Lines that contain the string "patients" are the ones to list; copy all of them from the records.

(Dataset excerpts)

--------------------

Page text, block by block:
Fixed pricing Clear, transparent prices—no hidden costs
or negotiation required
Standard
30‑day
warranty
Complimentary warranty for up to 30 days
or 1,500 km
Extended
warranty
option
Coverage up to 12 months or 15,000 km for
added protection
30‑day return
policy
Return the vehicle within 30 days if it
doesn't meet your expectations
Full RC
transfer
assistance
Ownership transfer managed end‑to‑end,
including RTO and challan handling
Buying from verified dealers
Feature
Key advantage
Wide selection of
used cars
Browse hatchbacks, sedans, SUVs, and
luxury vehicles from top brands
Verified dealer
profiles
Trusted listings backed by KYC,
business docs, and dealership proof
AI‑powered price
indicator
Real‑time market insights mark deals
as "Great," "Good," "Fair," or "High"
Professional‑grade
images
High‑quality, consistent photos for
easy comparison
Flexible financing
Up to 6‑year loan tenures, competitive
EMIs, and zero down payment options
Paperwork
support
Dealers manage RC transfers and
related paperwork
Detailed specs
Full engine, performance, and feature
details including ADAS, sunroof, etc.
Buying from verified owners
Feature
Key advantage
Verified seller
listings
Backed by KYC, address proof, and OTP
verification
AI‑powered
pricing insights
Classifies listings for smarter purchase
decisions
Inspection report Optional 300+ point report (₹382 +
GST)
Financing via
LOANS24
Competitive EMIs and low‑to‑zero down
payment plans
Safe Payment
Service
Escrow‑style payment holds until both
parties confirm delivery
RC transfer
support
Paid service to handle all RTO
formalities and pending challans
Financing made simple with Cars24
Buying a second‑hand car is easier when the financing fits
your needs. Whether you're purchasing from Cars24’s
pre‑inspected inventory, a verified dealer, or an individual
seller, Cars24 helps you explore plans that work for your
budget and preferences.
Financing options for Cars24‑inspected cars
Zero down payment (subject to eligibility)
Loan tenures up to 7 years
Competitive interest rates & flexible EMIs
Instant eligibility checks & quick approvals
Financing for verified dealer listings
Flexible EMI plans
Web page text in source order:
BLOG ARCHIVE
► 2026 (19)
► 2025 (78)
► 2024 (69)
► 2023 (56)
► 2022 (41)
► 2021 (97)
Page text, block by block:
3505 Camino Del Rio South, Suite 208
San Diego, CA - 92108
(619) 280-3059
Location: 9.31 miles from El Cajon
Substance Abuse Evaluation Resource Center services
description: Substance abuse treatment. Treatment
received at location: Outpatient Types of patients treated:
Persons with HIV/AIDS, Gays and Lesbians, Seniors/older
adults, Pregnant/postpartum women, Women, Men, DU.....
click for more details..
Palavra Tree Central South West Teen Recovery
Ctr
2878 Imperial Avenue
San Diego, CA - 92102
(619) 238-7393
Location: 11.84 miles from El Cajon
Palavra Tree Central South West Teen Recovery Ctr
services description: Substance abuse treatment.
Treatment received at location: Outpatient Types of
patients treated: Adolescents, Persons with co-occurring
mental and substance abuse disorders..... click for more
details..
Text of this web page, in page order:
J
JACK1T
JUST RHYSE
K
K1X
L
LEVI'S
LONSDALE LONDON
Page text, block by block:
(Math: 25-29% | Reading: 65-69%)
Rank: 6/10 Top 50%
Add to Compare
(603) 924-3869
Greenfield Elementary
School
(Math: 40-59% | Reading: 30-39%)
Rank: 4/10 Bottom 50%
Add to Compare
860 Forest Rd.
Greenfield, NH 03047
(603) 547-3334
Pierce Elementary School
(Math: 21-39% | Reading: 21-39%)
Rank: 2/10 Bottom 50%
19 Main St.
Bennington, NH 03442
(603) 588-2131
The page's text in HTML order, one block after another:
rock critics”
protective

--------------------

[Task response]
received at location: Outpatient Types of patients treated:
patients treated: Adolescents, Persons with co-occurring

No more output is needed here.